» **Data under study**
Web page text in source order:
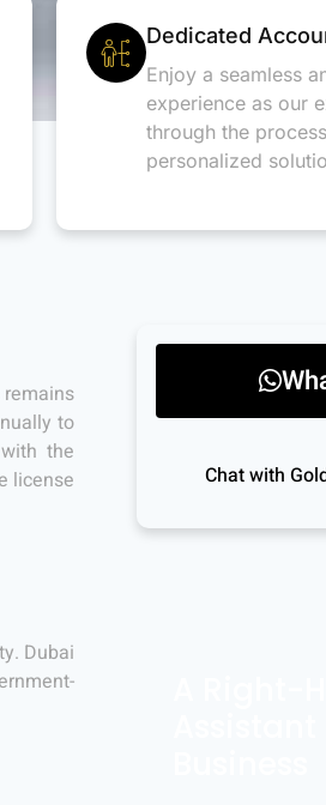
Dedicated
Enjoy a seamless
experience as our
through the
personalized
to
the
license
Dubai
Chat with
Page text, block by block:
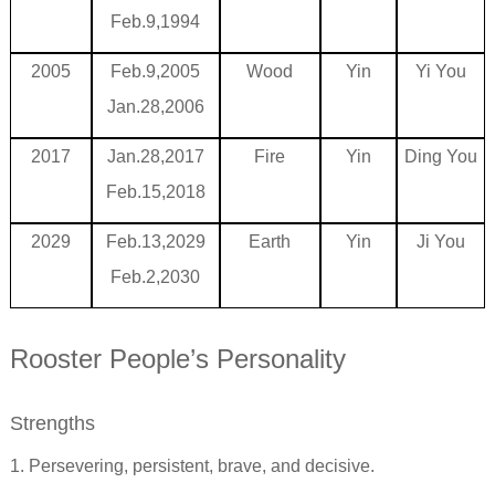
Feb.9,1994
2005
Feb.9,2005
Jan.28,2006
Wood Yin Yi You
2017
Jan.28,2017
Feb.15,2018
Fire Yin Ding You
2029
Feb.13,2029
Feb.2,2030
Earth Yin Ji You
Rooster People’s Personality
Strengths
1. Persevering, persistent, brave, and decisive.

» **Task to complete**
Report each line in the data above that holds the word "text" by copying it.

» **Written solution**
Web page text in source order:
Page text, block by block:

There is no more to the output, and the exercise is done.